- Coat of arms
- Interactive map of Gmina Limanowa
- Coordinates (Limanowa): 49°42′2″N 20°25′36″E﻿ / ﻿49.70056°N 20.42667°E
- Country: Poland
- Voivodeship: Lesser Poland
- County: Limanowa
- Seat: Limanowa

Area
- • Total: 152.39 km^{2} (58.84 sq mi)

Population (2006)
- • Total: 22,794
- • Density: 149.58/km^{2} (387.40/sq mi)
- Website: http://www.ug.limanowa.pl/

= Gmina Limanowa =

Gmina Limanowa is a rural gmina (administrative district) in Limanowa County, Lesser Poland Voivodeship, in southern Poland. Its seat is the town of Limanowa, although the town is not part of the territory of the gmina.

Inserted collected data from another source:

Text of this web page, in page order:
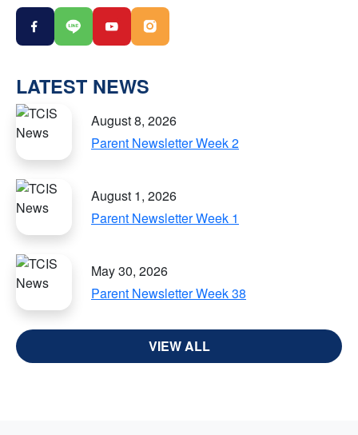
LATEST NEWS
August 8, 2026
Parent Newsletter Week 2
August 1, 2026
Parent Newsletter Week 1
May 30, 2026
Parent Newsletter Week 38
VIEW ALL

The gmina covers an area of 152.39 km2, and as of 2006 its total population is 22,794.

==Villages==
Gmina Limanowa contains the villages and settlements of Bałażówka, Kanina, Kisielówka, Kłodne, Koszary, Lipowe, Makowica, Męcina, Młynne, Mordarka, Nowe Rybie, Pasierbiec, Pisarzowa, Rupniów, Siekierczyna, Sowliny, Stara Wieś, Stare Rybie, Walowa Góra and Wysokie.

==Neighbouring gminas==
Gmina Limanowa is bordered by the town of Limanowa and by the gminas of Chełmiec, Jodłownik, Łapanów, Laskowa, Łososina Dolna, Łukowica, Podegrodzie, Słopnice, Trzciana and Tymbark.